Saved data entries:
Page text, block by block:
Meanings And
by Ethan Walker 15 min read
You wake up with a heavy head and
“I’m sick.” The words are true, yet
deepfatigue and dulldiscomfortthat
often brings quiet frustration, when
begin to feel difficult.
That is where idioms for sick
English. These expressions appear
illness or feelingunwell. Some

* PROBLEM REQUIREMENTS: Once the line with "Meanings And" is found, write out that line and every one after it through the last line of the records, exactly and with nothing else.

* EXPECTED ANSWER:
Meanings And
by Ethan Walker 15 min read
You wake up with a heavy head and
“I’m sick.” The words are true, yet
deepfatigue and dulldiscomfortthat
often brings quiet frustration, when
begin to feel difficult.
That is where idioms for sick
English. These expressions appear
illness or feelingunwell. Some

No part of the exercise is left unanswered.